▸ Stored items
┌────────

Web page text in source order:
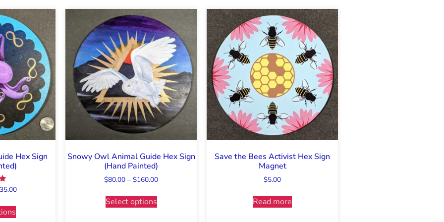
Hex Sign
Snowy Owl Animal Guide Hex Sign
(Hand Painted)
$80.00 – $160.00
Select options
Save the Bees Activist Hex Sign
Magnet
$5.00
Read more
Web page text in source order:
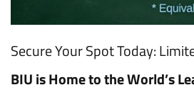
Secure Your Spot Today:
BIU is Home to the World’s
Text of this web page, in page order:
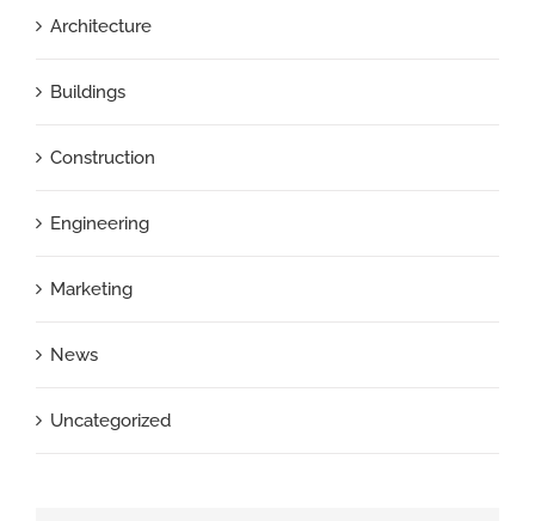
Architecture
Buildings
Construction
Engineering
Marketing
News
Uncategorized
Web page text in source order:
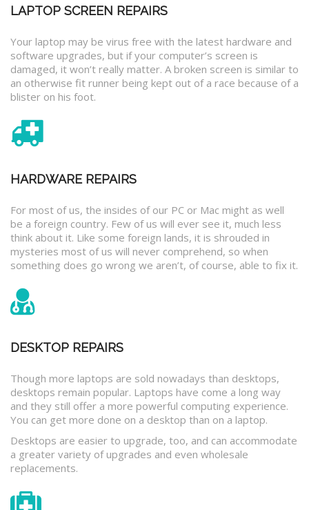
LAPTOP SCREEN REPAIRS
Your laptop may be virus free with the latest hardware and
software upgrades, but if your computer’s screen is
damaged, it won’t really matter. A broken screen is similar to
an otherwise fit runner being kept out of a race because of a
blister on his foot.
HARDWARE REPAIRS
For most of us, the insides of our PC or Mac might as well
be a foreign country. Few of us will ever see it, much less
think about it. Like some foreign lands, it is shrouded in
mysteries most of us will never comprehend, so when
something does go wrong we aren’t, of course, able to fix it.
DESKTOP REPAIRS
Though more laptops are sold nowadays than desktops,
desktops remain popular. Laptops have come a long way
and they still offer a more powerful computing experience.
You can get more done on a desktop than on a laptop.
Desktops are easier to upgrade, too, and can accommodate
a greater variety of upgrades and even wholesale
replacements.
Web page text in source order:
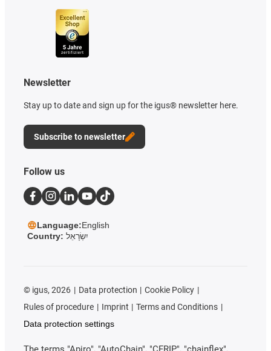
Newsletter
Stay up to date and sign up for the igus® newsletter here.
Subscribe to newsletter
Follow us
Language:English
Country: יִשְׂרָאֵל
© igus, 2026 Data protection
Cookie Policy
Rules of procedure
Imprint
Terms and Conditions
Data protection settings
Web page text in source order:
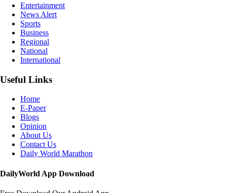
Entertainment
News Alert
Sports
Business
Regional
National
International
Useful Links
Home
E-Paper
Blogs
Opinion
About Us
Contact Us
Daily World Marathon
DailyWorld App Download
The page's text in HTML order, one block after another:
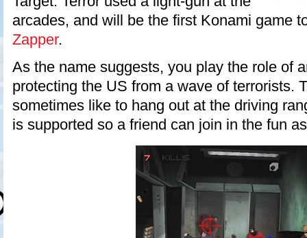
arcades, and will be the first Konami game
Zapper.
As the name suggests, you play the role of
protecting the US from a wave of terrorists.
sometimes like to hang out at the driving
is supported so a friend can join in the fun
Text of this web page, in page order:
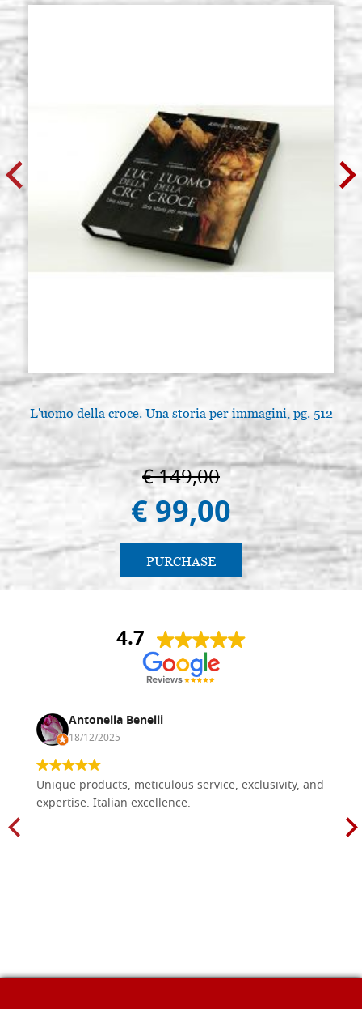
L'uomo della croce. Una storia per immagini, pg. 512
€ 149,00
€ 99,00
PURCHASE
4.7
Antonella Benelli
18/12/2025
Unique products, meticulous service, exclusivity, and
expertise. Italian excellence.
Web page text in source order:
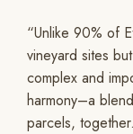
“Unlike 90% of
vineyard sites
complex and
harmony–a
parcels,
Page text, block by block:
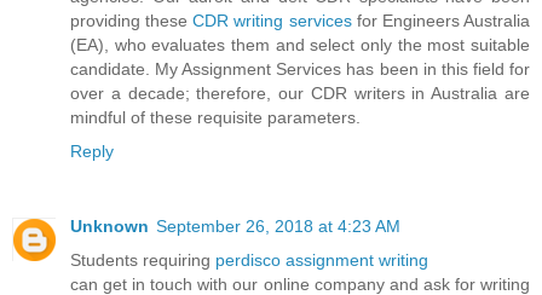
providing theseCDR writing servicesfor Engineers Australia
(EA), who evaluates them and select only the most suitable
candidate. My Assignment Services has been in this field for
over a decade; therefore, our CDR writers in Australia are
mindful of these requisite parameters.
Reply
Unknown September 26, 2018 at 4:23 AM
Students requiring perdisco assignment writing
can get in touch with our online company and ask for writing
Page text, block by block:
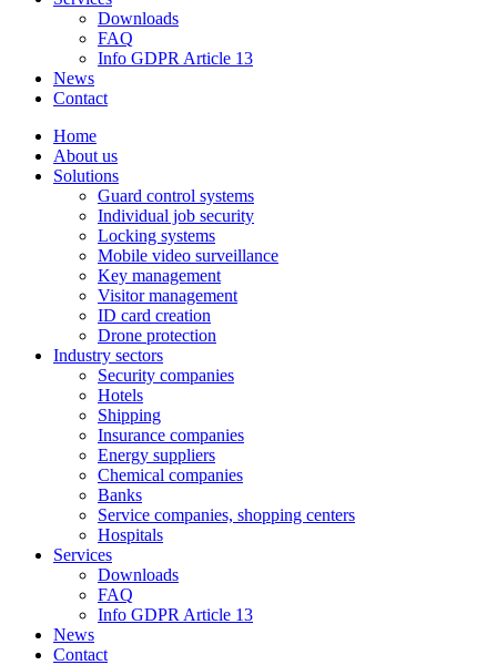
Downloads
FAQ
Info GDPR Article 13
News
Contact
Home
About us
Solutions
Guard control systems
Individual job security
Locking systems
Mobile video surveillance
Key management
Visitor management
ID card creation
Drone protection
Industry sectors
Security companies
Hotels
Shipping
Insurance companies
Energy suppliers
Chemical companies
Banks
Service companies, shopping centers
Hospitals
Services
Downloads
FAQ
Info GDPR Article 13
News
Contact
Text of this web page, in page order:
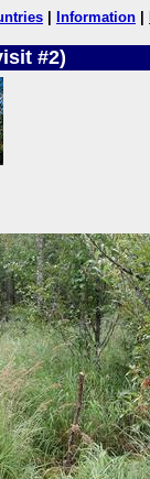
Information
#2)
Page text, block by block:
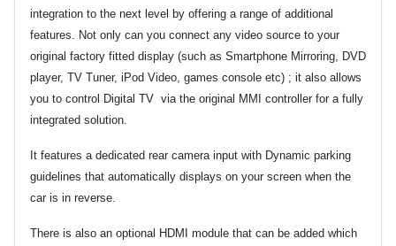
integration to the next level by offering a range of additional
features.
Not only can you connect any video source to your
original factory fitted display (such as Smartphone Mirroring, DVD
player, TV Tuner, iPod Video, games console etc) ; it also allows
you to control Digital TV via the original MMI controller for a fully
integrated solution.
It features a dedicated rear camera input with Dynamic parking
guidelines that automatically displays on your screen when the
car is in reverse.
There is also an optional HDMI module that can be added which
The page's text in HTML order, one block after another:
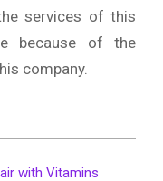
services of this
because of the
company.
with Vitamins
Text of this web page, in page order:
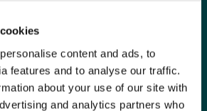
content and ads, to
features and to analyse our traffic.
about your use of our site with
and analytics partners who
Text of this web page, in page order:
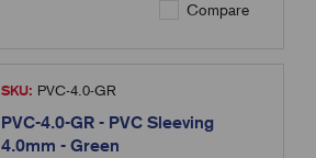
Compare
SKU: PVC-4.0-GR
PVC-4.0-GR - PVC Sleeving
4.0mm - Green
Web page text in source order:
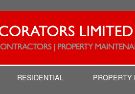
RESIDENTIAL PROPERTY
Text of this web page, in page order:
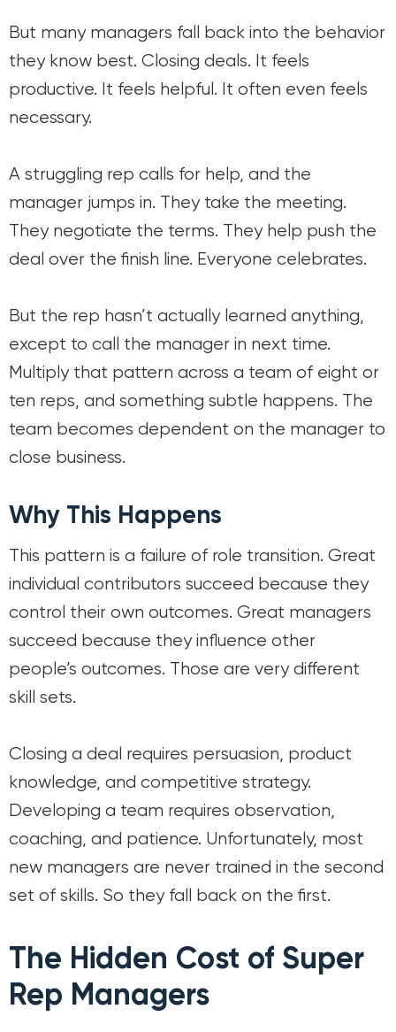
But many managers fall back into the behavior
they know best. Closing deals. It feels
productive. It feels helpful. It often even feels
necessary.
A struggling rep calls for help, and the
manager jumps in. They take the meeting.
They negotiate the terms. They help push the
deal over the finish line. Everyone celebrates.
But the rep hasn’t actually learned anything,
except to call the manager in next time.
Multiply that pattern across a team of eight or
ten reps, and something subtle happens. The
team becomes dependent on the manager to
close business.
Why This Happens
This pattern is a failure of role transition. Great
individual contributors succeed because they
control their own outcomes. Great managers
succeed because they influence other
people’s outcomes. Those are very different
skill sets.
Closing a deal requires persuasion, product
knowledge, and competitive strategy.
Developing a team requires observation,
coaching, and patience. Unfortunately, most
new managers are never trained in the second
set of skills. So they fall back on the first.
The Hidden Cost of Super
Rep Managers
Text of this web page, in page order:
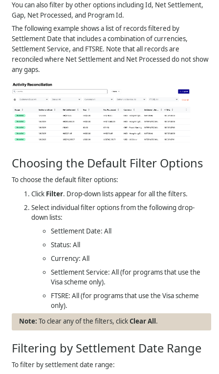
You can also filter by other options including Id, Net Settlement,
Gap, Net Processed, and Program Id.
The following example shows a list of records filtered by
Settlement Date that includes a combination of currencies,
Settlement Service, and FTSRE. Note that all records are
reconciled where Net Settlement and Net Processed do not show
any gaps.
Choosing the Default Filter Options
To choose the default filter options:
Click Filter. Drop-down lists appear for all the filters.
Select individual filter options from the following drop-
down lists:
Settlement Date: All
Status: All
Currency: All
Settlement Service: All (for programs that use the
Visa scheme only).
FTSRE: All (for programs that use the Visa scheme
only).
To clear any of the filters, clickClear All .
Filtering by Settlement Date Range
To filter by settlement date range:
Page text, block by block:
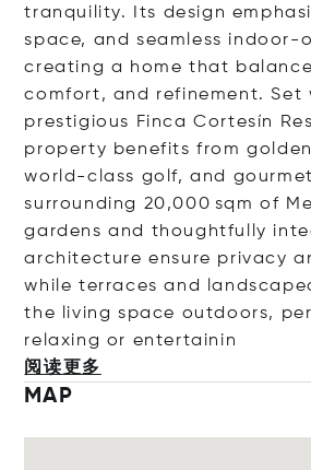
tranquility. Its design
space, and seamless indoor-
creating a home that
comfort, and refinement. Set
prestigious Finca Cortesín
property benefits from
world-class golf, and
surrounding 20,000 sqm of
gardens and thoughtfully
architecture ensure privacy
while terraces and
the living space outdoors,
relaxing or entertainin
阅读更多
MAP
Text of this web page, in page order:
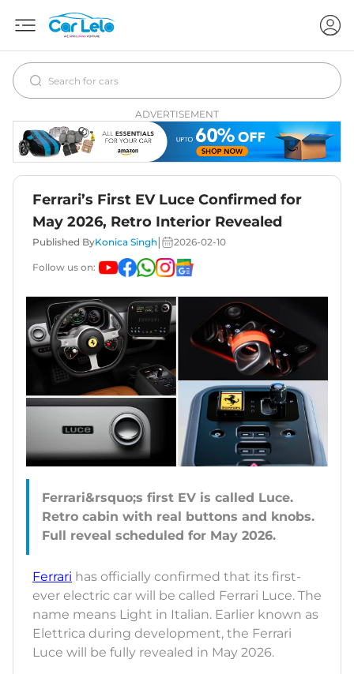
ADVERTISEMENT
Ferrari’s First EV Luce Confirmed for
May 2026, Retro Interior Revealed
Published ByKonica Singh 2026-02-10
Follow us on:
Ferrari&rsquo;s first EV is called Luce.
Retro cabin with real buttons and knobs.
Ferrari has officially confirmed that its first-
ever electric car will be called Ferrari Luce. The
name means Light in Italian. Earlier known as
Elettrica during development, the Ferrari
Luce will be fully revealed in May 2026.

└────────

▸ TASK TO CARRY OUT
With the images left out, set down every entry exactly.

▸ SOLUTION TO THE PROBLEM
Web page text in source order:
Hex Sign
Snowy Owl Animal Guide Hex Sign
(Hand Painted)
$80.00 – $160.00
Select options
Save the Bees Activist Hex Sign
Magnet
$5.00
Read more
Web page text in source order:
Secure Your Spot Today:
BIU is Home to the World’s
Text of this web page, in page order:
Architecture
Buildings
Construction
Engineering
Marketing
News
Uncategorized
Web page text in source order:
LAPTOP SCREEN REPAIRS
Your laptop may be virus free with the latest hardware and
software upgrades, but if your computer’s screen is
damaged, it won’t really matter. A broken screen is similar to
an otherwise fit runner being kept out of a race because of a
blister on his foot.
HARDWARE REPAIRS
For most of us, the insides of our PC or Mac might as well
be a foreign country. Few of us will ever see it, much less
think about it. Like some foreign lands, it is shrouded in
mysteries most of us will never comprehend, so when
something does go wrong we aren’t, of course, able to fix it.
DESKTOP REPAIRS
Though more laptops are sold nowadays than desktops,
desktops remain popular. Laptops have come a long way
and they still offer a more powerful computing experience.
You can get more done on a desktop than on a laptop.
Desktops are easier to upgrade, too, and can accommodate
a greater variety of upgrades and even wholesale
replacements.
Web page text in source order:
Newsletter
Stay up to date and sign up for the igus® newsletter here.
Subscribe to newsletter
Follow us
Language:English
Country: יִשְׂרָאֵל
© igus, 2026 Data protection
Cookie Policy
Rules of procedure
Imprint
Terms and Conditions
Data protection settings
Web page text in source order:
Entertainment
News Alert
Sports
Business
Regional
National
International
Useful Links
Home
E-Paper
Blogs
Opinion
About Us
Contact Us
Daily World Marathon
DailyWorld App Download
The page's text in HTML order, one block after another:
arcades, and will be the first Konami game
Zapper.
As the name suggests, you play the role of
protecting the US from a wave of terrorists.
sometimes like to hang out at the driving
is supported so a friend can join in the fun
Text of this web page, in page order:
L'uomo della croce. Una storia per immagini, pg. 512
€ 149,00
€ 99,00
PURCHASE
4.7
Antonella Benelli
18/12/2025
Unique products, meticulous service, exclusivity, and
expertise. Italian excellence.
Web page text in source order:
“Unlike 90% of
vineyard sites
complex and
harmony–a
parcels,
Page text, block by block:
providing theseCDR writing servicesfor Engineers Australia
(EA), who evaluates them and select only the most suitable
candidate. My Assignment Services has been in this field for
over a decade; therefore, our CDR writers in Australia are
mindful of these requisite parameters.
Reply
Unknown September 26, 2018 at 4:23 AM
Students requiring perdisco assignment writing
can get in touch with our online company and ask for writing
Page text, block by block:
Downloads
FAQ
Info GDPR Article 13
News
Contact
Home
About us
Solutions
Guard control systems
Individual job security
Locking systems
Mobile video surveillance
Key management
Visitor management
ID card creation
Drone protection
Industry sectors
Security companies
Hotels
Shipping
Insurance companies
Energy suppliers
Chemical companies
Banks
Service companies, shopping centers
Hospitals
Services
Downloads
FAQ
Info GDPR Article 13
News
Contact
Text of this web page, in page order:
Information
#2)
Page text, block by block:
integration to the next level by offering a range of additional
features.
Not only can you connect any video source to your
original factory fitted display (such as Smartphone Mirroring, DVD
player, TV Tuner, iPod Video, games console etc) ; it also allows
you to control Digital TV via the original MMI controller for a fully
integrated solution.
It features a dedicated rear camera input with Dynamic parking
guidelines that automatically displays on your screen when the
car is in reverse.
There is also an optional HDMI module that can be added which
The page's text in HTML order, one block after another:
services of this
because of the
company.
with Vitamins
Text of this web page, in page order:
content and ads, to
features and to analyse our traffic.
about your use of our site with
and analytics partners who
Text of this web page, in page order:
Compare
SKU: PVC-4.0-GR
PVC-4.0-GR - PVC Sleeving
4.0mm - Green
Web page text in source order:
RESIDENTIAL PROPERTY
Text of this web page, in page order:
But many managers fall back into the behavior
they know best. Closing deals. It feels
productive. It feels helpful. It often even feels
necessary.
A struggling rep calls for help, and the
manager jumps in. They take the meeting.
They negotiate the terms. They help push the
deal over the finish line. Everyone celebrates.
But the rep hasn’t actually learned anything,
except to call the manager in next time.
Multiply that pattern across a team of eight or
ten reps, and something subtle happens. The
team becomes dependent on the manager to
close business.
Why This Happens
This pattern is a failure of role transition. Great
individual contributors succeed because they
control their own outcomes. Great managers
succeed because they influence other
people’s outcomes. Those are very different
skill sets.
Closing a deal requires persuasion, product
knowledge, and competitive strategy.
Developing a team requires observation,
coaching, and patience. Unfortunately, most
new managers are never trained in the second
set of skills. So they fall back on the first.
The Hidden Cost of Super
Rep Managers
Text of this web page, in page order:
You can also filter by other options including Id, Net Settlement,
Gap, Net Processed, and Program Id.
The following example shows a list of records filtered by
Settlement Date that includes a combination of currencies,
Settlement Service, and FTSRE. Note that all records are
reconciled where Net Settlement and Net Processed do not show
any gaps.
Choosing the Default Filter Options
To choose the default filter options:
Click Filter. Drop-down lists appear for all the filters.
Select individual filter options from the following drop-
down lists:
Settlement Date: All
Status: All
Currency: All
Settlement Service: All (for programs that use the
Visa scheme only).
FTSRE: All (for programs that use the Visa scheme
only).
To clear any of the filters, clickClear All .
Filtering by Settlement Date Range
To filter by settlement date range:
Page text, block by block:
tranquility. Its design
space, and seamless indoor-
creating a home that
comfort, and refinement. Set
prestigious Finca Cortesín
property benefits from
world-class golf, and
surrounding 20,000 sqm of
gardens and thoughtfully
architecture ensure privacy
while terraces and
the living space outdoors,
relaxing or entertainin
阅读更多
MAP
Text of this web page, in page order:
ADVERTISEMENT
Ferrari’s First EV Luce Confirmed for
May 2026, Retro Interior Revealed
Published ByKonica Singh 2026-02-10
Follow us on:
Ferrari&rsquo;s first EV is called Luce.
Retro cabin with real buttons and knobs.
Ferrari has officially confirmed that its first-
ever electric car will be called Ferrari Luce. The
name means Light in Italian. Earlier known as
Elettrica during development, the Ferrari
Luce will be fully revealed in May 2026.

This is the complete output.